# Electra Beckum HC260 Jointing problem



## Bdx (24 Jul 2022)

_Hi I,m new to this site and wonder if anyone can give me some advice.

i,m having trouble jointing using the above planer the joint has high and low spots and as it’s for musical instrument they need to be perfect.
i,ve levelled the beds reset the blades but the problem still persists and I,very out of ideas.
can anyone suggest any other options or a good repair service somewhere inNorth East England.
Thanks in advance
Brian_


----------



## clogs (24 Jul 2022)

quite a lot of planers do this.....
on my dewalt D27300 I made sure that the blade were fresh from the sharpers and was careful to have a steady but fast'ish speed over the blades...plus my wife is very good on the out-feed side..
I only edge plane / joint in one session....
never after flatening boards / normal planing / thicknessing...
bigest prob with modern machines are the alloy and tin plate body/frames and the tables....
read flex....
Alloy will perform like cast iron if designed and cast properly but our level of planing does not concern the factories too much....."near enough is good enough.....
I did joint some longish thick/ heavy Euro oak for a door n frame....
after jointing I finished it off by hand planing


----------



## hlvd (24 Jul 2022)

It’s to do with your knife setting skills, sounds like they’re too low in the block.


----------



## Bdx (24 Jul 2022)

Thanks for the reply
i’ve had a straight edge between the beds and the largest gapi can find is .002“
I’ve set the blades to .005” above the outfeed table but still no success.
The machine used to produce very good joints but I had to change the blades as the old ones were nicked and I sadly had to discard them.


----------



## Bdx (24 Jul 2022)

H. Could you elaborate please


----------



## hlvd (24 Jul 2022)

Bdx said:


> H. Could you elaborate please


You need to set your knives with a straight edge, but not how you’re describing.

It’s difficult to explain on here, but this video gives you an idea of how it should be done.


----------



## rogxwhit (24 Jul 2022)

Can you describe where the high and low areas appear along the length of the pieces?

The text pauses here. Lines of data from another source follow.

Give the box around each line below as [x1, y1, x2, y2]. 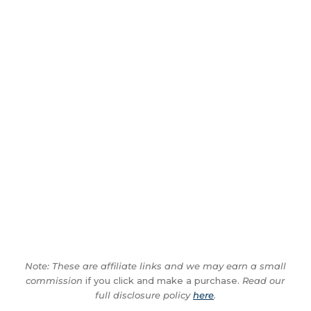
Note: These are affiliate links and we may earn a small [24, 260, 286, 271]
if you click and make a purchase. [83, 274, 240, 286]
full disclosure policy [94, 289, 193, 301]
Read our [239, 274, 285, 286]
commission [26, 274, 83, 286]
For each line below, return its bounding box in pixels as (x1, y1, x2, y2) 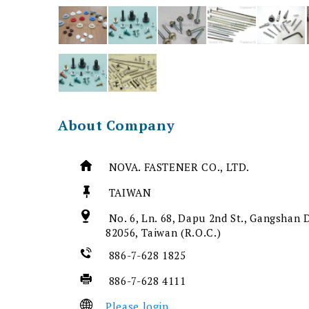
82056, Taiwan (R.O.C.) (106, 225, 224, 239)
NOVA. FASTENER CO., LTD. (106, 159, 256, 174)
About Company (58, 115, 175, 134)
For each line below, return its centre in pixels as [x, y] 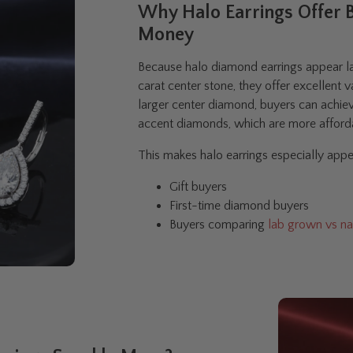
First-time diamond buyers [240, 206]
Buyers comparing [219, 225]
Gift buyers [199, 187]
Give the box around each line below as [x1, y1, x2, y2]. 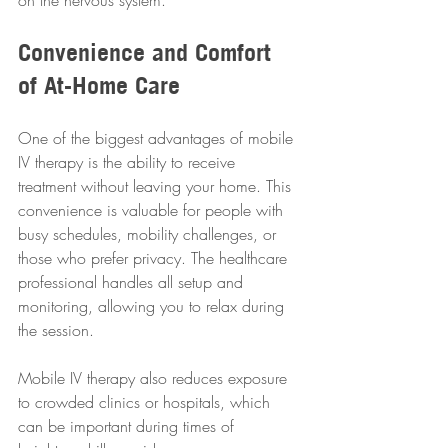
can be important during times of [18, 415, 239, 438]
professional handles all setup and [18, 271, 248, 294]
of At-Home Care [18, 70, 180, 101]
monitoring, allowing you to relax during [18, 295, 289, 318]
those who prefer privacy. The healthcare [18, 247, 292, 270]
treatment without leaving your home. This [18, 175, 296, 198]
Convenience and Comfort [18, 37, 278, 68]
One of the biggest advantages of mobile [18, 127, 298, 150]
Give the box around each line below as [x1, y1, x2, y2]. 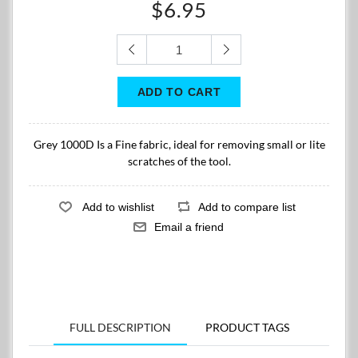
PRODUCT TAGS [205, 320, 289, 334]
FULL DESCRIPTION [69, 320, 171, 334]
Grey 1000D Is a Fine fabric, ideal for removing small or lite [33, 137, 325, 151]
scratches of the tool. [127, 154, 231, 168]
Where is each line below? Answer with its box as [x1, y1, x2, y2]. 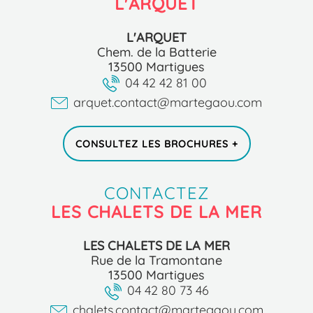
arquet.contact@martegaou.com [73, 94, 262, 110]
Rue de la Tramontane [91, 252, 222, 268]
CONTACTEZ [104, 182, 209, 204]
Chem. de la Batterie [96, 44, 217, 60]
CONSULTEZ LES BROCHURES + [75, 138, 238, 150]
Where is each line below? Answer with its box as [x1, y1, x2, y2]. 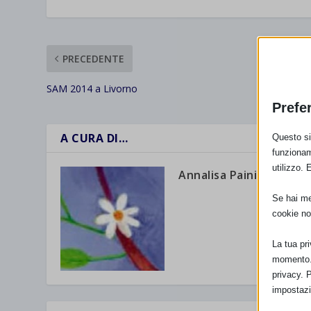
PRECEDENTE [62, 51, 125, 65]
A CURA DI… [60, 130, 128, 146]
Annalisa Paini [178, 167, 258, 183]
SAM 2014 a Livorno [47, 81, 138, 95]
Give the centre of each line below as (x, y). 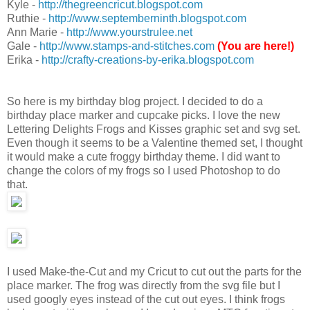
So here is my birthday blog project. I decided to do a (135, 101)
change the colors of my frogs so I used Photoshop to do (144, 170)
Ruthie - (28, 18)
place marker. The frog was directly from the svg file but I (144, 285)
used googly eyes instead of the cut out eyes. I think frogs (146, 299)
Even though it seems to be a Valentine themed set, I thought (155, 143)
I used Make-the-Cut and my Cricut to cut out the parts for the (154, 271)
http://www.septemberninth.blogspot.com (147, 18)
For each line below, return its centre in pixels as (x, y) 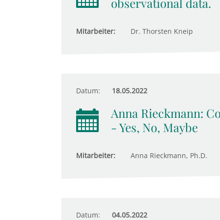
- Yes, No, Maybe (154, 127)
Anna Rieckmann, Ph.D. (168, 155)
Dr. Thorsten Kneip (161, 31)
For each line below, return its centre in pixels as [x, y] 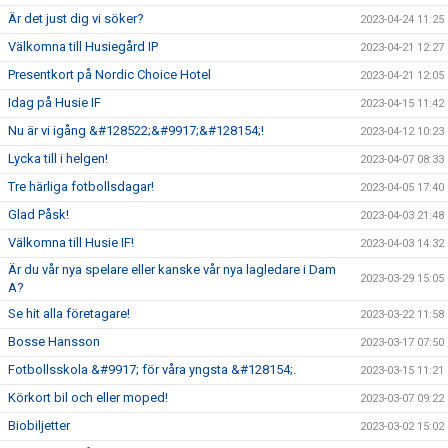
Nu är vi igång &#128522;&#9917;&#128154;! [136, 130]
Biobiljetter [39, 425]
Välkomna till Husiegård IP [83, 46]
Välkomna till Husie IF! [71, 242]
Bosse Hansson [54, 341]
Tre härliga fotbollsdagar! [81, 186]
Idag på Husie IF [54, 102]
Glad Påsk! [38, 214]
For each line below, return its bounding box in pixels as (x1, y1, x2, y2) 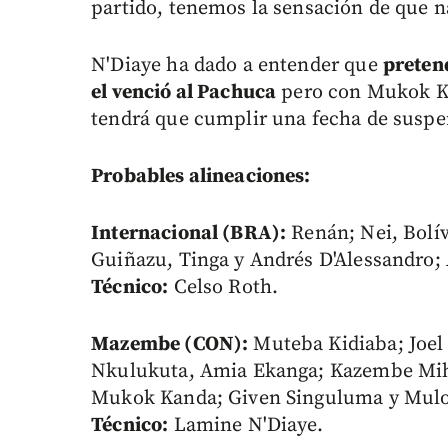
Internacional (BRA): (91, 221, 287, 247)
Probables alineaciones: (91, 164, 311, 190)
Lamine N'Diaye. (168, 413, 323, 439)
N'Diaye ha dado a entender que (91, 53, 383, 79)
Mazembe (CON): (91, 332, 249, 358)
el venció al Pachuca (91, 80, 277, 106)
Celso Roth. (168, 275, 279, 301)
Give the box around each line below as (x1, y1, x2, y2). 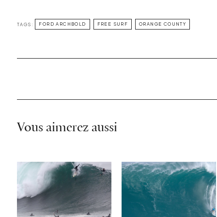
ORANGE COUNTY (139, 21, 186, 27)
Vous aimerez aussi (17, 121, 117, 135)
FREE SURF (97, 21, 128, 27)
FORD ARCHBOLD (39, 21, 86, 27)
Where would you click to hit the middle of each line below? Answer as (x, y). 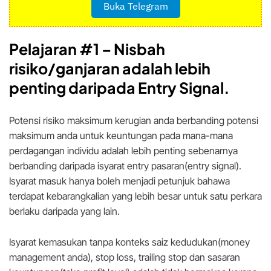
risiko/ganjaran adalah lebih (110, 69)
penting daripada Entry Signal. (119, 88)
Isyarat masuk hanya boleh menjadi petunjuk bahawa (119, 181)
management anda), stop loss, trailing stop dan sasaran (125, 257)
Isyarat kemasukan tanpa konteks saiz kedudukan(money (129, 242)
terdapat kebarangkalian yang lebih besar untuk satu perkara (135, 196)
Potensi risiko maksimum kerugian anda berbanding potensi (134, 121)
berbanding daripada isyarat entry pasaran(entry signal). (125, 166)
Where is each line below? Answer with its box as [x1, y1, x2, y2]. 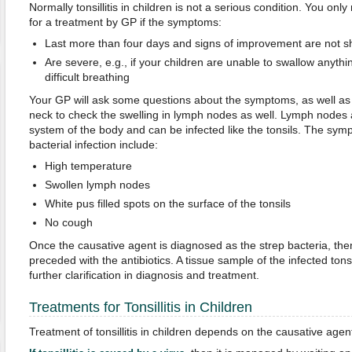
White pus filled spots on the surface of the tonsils [44, 197, 291, 210]
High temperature [44, 159, 132, 172]
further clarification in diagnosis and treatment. [28, 269, 259, 281]
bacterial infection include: [28, 138, 158, 151]
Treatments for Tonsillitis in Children [28, 299, 252, 315]
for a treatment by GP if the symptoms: [28, 16, 222, 28]
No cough [44, 216, 93, 229]
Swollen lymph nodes [44, 178, 150, 191]
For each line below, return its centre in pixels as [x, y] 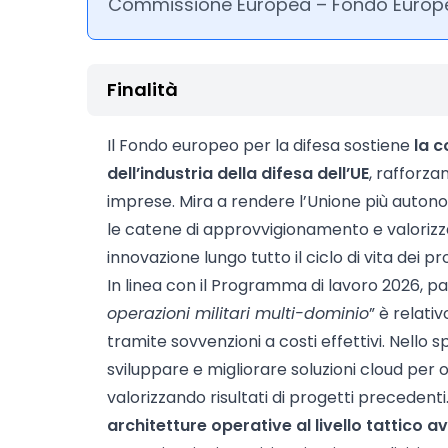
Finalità [142, 89]
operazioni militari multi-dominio [238, 313]
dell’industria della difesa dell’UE [238, 173]
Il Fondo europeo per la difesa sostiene [260, 145]
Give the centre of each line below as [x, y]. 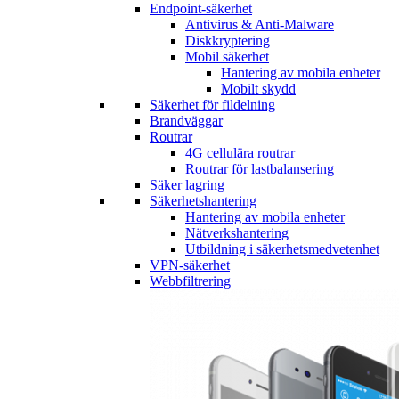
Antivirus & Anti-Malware [260, 25]
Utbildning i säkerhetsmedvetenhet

Do they appear consistently, eg always at the ends, worst towards the centre, etc? 

It's always going to be tricky with such a lightweight machine, but if you managed it before then there ought to be an answer.


----------



## Bdx (24 Jul 2022)

Hi R
over 16 inches it butts for the first 2 ins then there’s a gap of about 3 ins then it butts for about 6 ins then a gap for the remainder


----------



## Bdx (24 Jul 2022)

Hi H
Thanks for the info and video
I was using a straight edge but will try the methods shown in the video and report back


----------



## hlvd (24 Jul 2022)

Bdx said:


> Hi H
> Thanks for the info and video
> I was using a straight edge but will try the methods shown in the video and report back


That’s the correct way to set your knives, it can be ridiculously frustrating at times but it does work.


----------



## rogxwhit (24 Jul 2022)

Bdx said:


> over 16 inches it butts for the first 2 ins then there’s a gap of about 3 ins then it butts for about 6 ins then a gap for the remainder


That doesn't immediately strike me as being to do with table alignment or knife projection. The passage of wood over a planer, maybe especially for jointing purposes, involves some very subtle changes of hand pressure and placement - when you press where and how - and is rarely foolproof. I wonder if your technique needs more attention? Laborious or even impossible to describe in words, but to visualise it you have to 'become' the piece of wood ... focussing your mind on that interface between beds, fence and work ...


----------



## Spectric (24 Jul 2022)

If it is technique then maybe worth getting Peters videos, they helped me get to grips with my Pt107 Peter Sefton DVDs

Wow, just noticed that Peter does two videos on sharpening. One on grinding and the other on sharpening so may be worth me looking as I am not confident when it comes to chisel sharpening but it is the fact it requires TWO videos!!

If you have issues setting the knives you can buy a setup that uses disposable / reversable knives from 

ESTA Knife System

solved all my issues with getting the three knives set correctly.


----------



## MikeJhn (25 Jul 2022)

I use a piece of plate glass to set my blades level with the outfeed table, cured all the problems.


----------